Opel in Rüsselsheim
The dispute over company pensions has been settled.
(Photo: imago / Jan Huebner)
Rüsselsheim At the car manufacturer Opel, the management and works council have settled their dispute over company pensions for around 15,000 employees. According to a joint communication to the workforce, the Opel parent company Stellantis undertakes to pay interest on future deposits of at least 3.25 percent. This rate may rise if the related Euribor rate recovers.

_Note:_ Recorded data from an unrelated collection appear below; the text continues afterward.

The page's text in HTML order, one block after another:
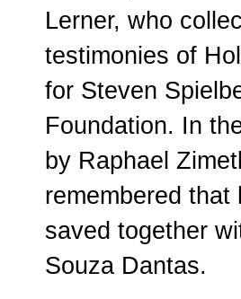
Lerner, who
testimonies of
for Steven
Foundation. In
by Raphael
remembered that
saved together
Souza Dantas.
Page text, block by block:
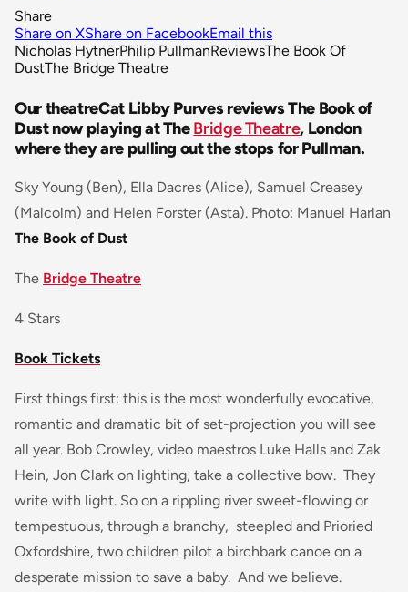
Share
Share on XShare on FacebookEmail this
Nicholas HytnerPhilip PullmanReviewsThe Book Of
DustThe Bridge Theatre
Our theatreCat Libby Purves reviews The Book of
Dust now playing at TheBridge Theatre, London
where they are pulling out the stops for Pullman.
Sky Young (Ben), Ella Dacres (Alice), Samuel Creasey
(Malcolm) and Helen Forster (Asta). Photo: Manuel Harlan
The Book of Dust
The Bridge Theatre
4 Stars
Book Tickets
First things first: this is the most wonderfully evocative,
romantic and dramatic bit of set-projection you will see
all year. Bob Crowley, video maestros Luke Halls and Zak
Hein, Jon Clark on lighting, take a collective bow. They
write with light. So on a rippling river sweet-flowing or
tempestuous, through a branchy, steepled and Prioried
Oxfordshire, two children pilot a birchbark canoe on a
desperate mission to save a baby. And we believe.
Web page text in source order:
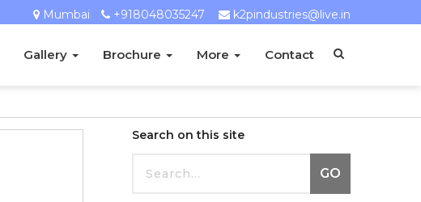
Mumbai +918048035247 k2pindustries@live.in
Gallery Brochure More Contact
Search on this site
GO
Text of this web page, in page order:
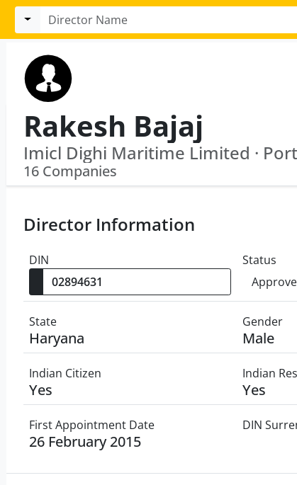
Rakesh Bajaj
16 Companies
Director Information
DIN
Status
State
Haryana
Gender
Male
Indian Citizen
Yes
Indian
Yes
First Appointment Date
26 February 2015
DIN
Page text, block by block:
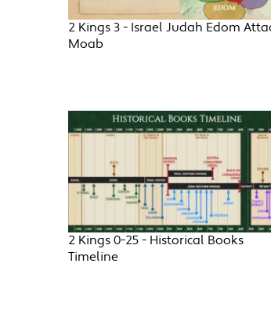
2 Kings 3 - Israel Judah Edom
Moab
2 Kings 0-25 - Historical Books
Timeline
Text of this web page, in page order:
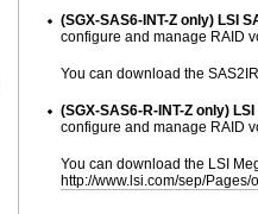
(SGX-SAS6-INT-Z only) LSI
configure and manage RAID
You can download the
(SGX-SAS6-R-INT-Z only)
configure and manage RAID
You can download the LSI
http://www.lsi.com/sep/
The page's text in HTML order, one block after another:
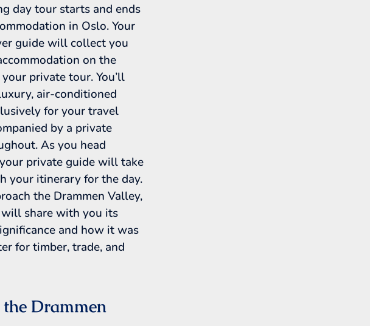
day tour starts and ends
in Oslo. Your
guide will collect you
on the
private tour. You’ll
air-conditioned
for your travel
by a private
As you head
private guide will take
your itinerary for the day.
the Drammen Valley,
share with you its
and how it was
for timber, trade, and
Drammen
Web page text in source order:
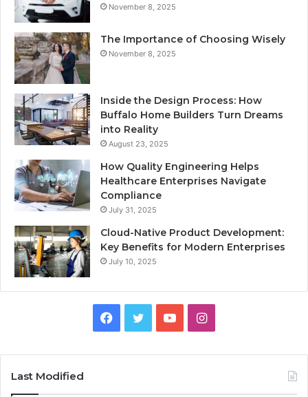
November 8, 2025
The Importance of Choosing Wisely
November 8, 2025
Inside the Design Process: How
Buffalo Home Builders Turn Dreams
into Reality
August 23, 2025
How Quality Engineering Helps
Healthcare Enterprises Navigate
Compliance
July 31, 2025
Cloud-Native Product Development:
Key Benefits for Modern Enterprises
July 10, 2025
I
Last Modified
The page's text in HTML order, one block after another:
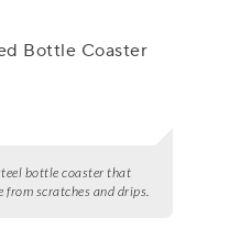
Bottle Coaster
bottle coaster that
from scratches and drips.
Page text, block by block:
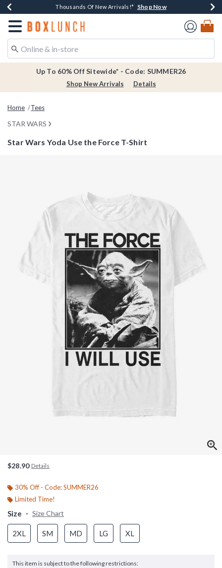
Earn $20 BoxLunch Money Every $40 Spent*Shop Now
Thousands Of New Arrivals!* Shop Now
Free Shipping Over $75* Shop Now
Free In-Store Pickup*Shop Now
Redirect to Boxlunch Home Page
Up To 60% Off Sitewide* - Code: SUMMER26
Shop New Arrivals Details
Home Tees
STAR WARS
Star Wars Yoda Use the Force T-Shirt
$28.90 Details
30% Off - Code: SUMMER26
Limited Time!
Size Size Chart
2XL SM MD LG XL
This item is subject to the following restrictions:
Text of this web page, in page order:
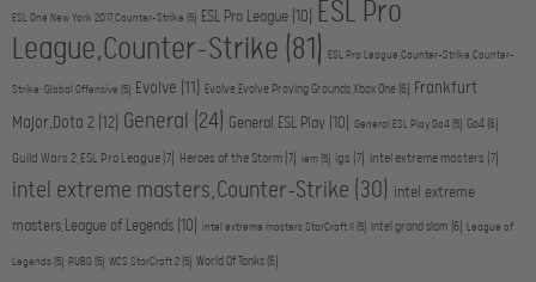
ESL One New York 2017,Counter-Strike (5) ESL Pro League (10) ESL Pro
League,Counter-Strike (81) ESL Pro League,Counter-Strike,Counter-
Strike: Global Offensive (5) Evolve (11) Evolve,Evolve Proving Grounds,Xbox One (6)
Frankfurt
Major,Dota 2 (12) General (24) General,ESL Play (10) General,ESL Play,Go4 (5) Go4 (6)
Guild Wars 2,ESL Pro League (7) Heroes of the Storm (7) iem (5) igs (7) intel extreme masters (7)
intel extreme masters,Counter-Strike (30) intel extreme
masters,League of Legends (10) intel extreme masters,StarCraft II (5) intel grand slam (6) League of
Legends (5) PUBG (5) WCS,StarCraft 2 (5) World Of Tanks (6)
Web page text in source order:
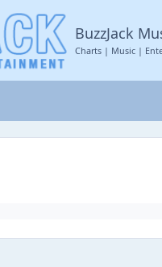
BuzzJack
Charts | Music |

This does not affect the older deposits, for which an average interest rate of 5 percent applied, which Opel alone had guaranteed. For long-term employees, the options have also been expanded to choose between one-off and installment payments as well as an annuity of the capital. In the future, employees will be able to pay in for their company pension using deferred compensation. The management also undertook not to make any deviations from the company pension scheme for the next three years.
While the employee representatives had spoken of low fixed amounts and cuts of around 80 percent at the beginning of the negotiations, the group works council chairman Bernd Lösche was now satisfied: “This agreement will bring security to the employer-financed pension scheme for Opel employees for many years to come. The comparatively high level of the Opel pension scheme was guaranteed for all employees. ”
Opel HR manager Ralph Wangemann welcomed the agreement: “With the new system we ensure that our employees continue to benefit from attractive conditions while the company can position itself even more competitively.” Opel has larger locations in Rüsselsheim, Eisenach and Kaiserslautern.